* What this task involves: Consider the entries below. Count the lines holding the string "image" and state the number only.

[Input records Boundary: Start]

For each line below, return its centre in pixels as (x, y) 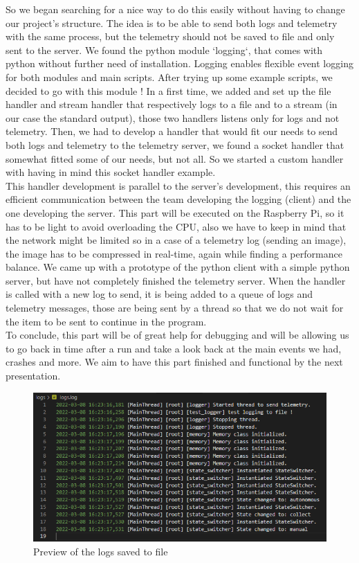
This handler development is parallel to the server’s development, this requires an (178, 185)
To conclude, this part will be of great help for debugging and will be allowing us (177, 335)
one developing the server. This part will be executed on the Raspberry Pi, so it (175, 212)
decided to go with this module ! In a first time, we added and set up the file (168, 90)
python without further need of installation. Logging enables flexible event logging (179, 63)
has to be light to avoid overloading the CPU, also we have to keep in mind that (176, 226)
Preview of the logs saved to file (101, 551)
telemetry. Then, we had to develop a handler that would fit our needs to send (172, 131)
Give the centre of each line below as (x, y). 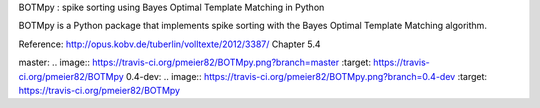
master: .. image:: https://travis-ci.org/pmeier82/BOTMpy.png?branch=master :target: (195, 62)
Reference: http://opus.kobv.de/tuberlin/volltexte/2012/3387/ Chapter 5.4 (169, 44)
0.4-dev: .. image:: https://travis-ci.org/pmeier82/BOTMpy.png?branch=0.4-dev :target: (306, 76)
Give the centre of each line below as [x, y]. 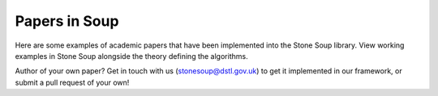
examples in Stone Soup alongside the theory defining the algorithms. [131, 56]
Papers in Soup [67, 21]
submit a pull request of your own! [72, 82]
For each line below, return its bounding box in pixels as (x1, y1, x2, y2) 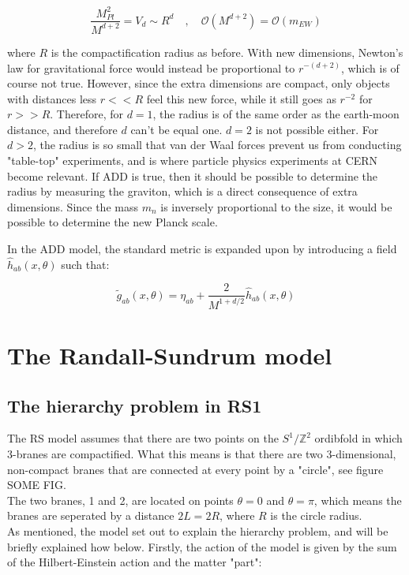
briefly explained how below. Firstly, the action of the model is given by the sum (7, 538, 397, 554)
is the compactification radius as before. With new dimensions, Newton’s (51, 43, 403, 60)
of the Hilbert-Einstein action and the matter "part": (7, 554, 262, 570)
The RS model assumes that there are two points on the (7, 430, 279, 446)
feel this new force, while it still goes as (146, 90, 336, 106)
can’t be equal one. (130, 121, 223, 137)
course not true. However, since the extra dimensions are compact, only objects (7, 75, 390, 91)
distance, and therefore (7, 121, 118, 137)
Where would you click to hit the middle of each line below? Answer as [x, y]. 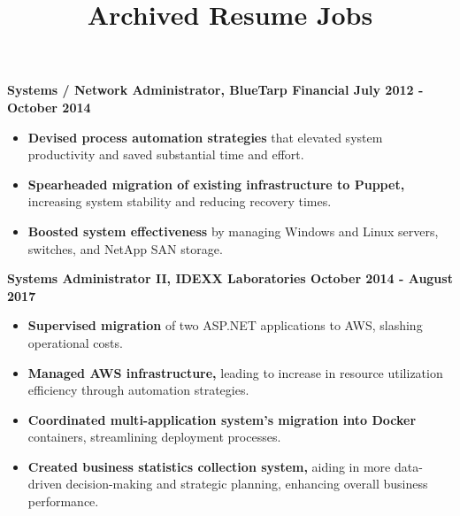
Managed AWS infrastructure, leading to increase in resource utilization [235, 372]
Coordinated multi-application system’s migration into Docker [222, 419]
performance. [63, 501]
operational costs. [75, 342]
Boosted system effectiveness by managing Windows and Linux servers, [233, 231]
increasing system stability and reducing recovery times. [180, 201]
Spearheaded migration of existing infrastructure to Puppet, [216, 184]
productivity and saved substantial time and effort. [166, 154]

[Input records Boundary: End]

* Response: 2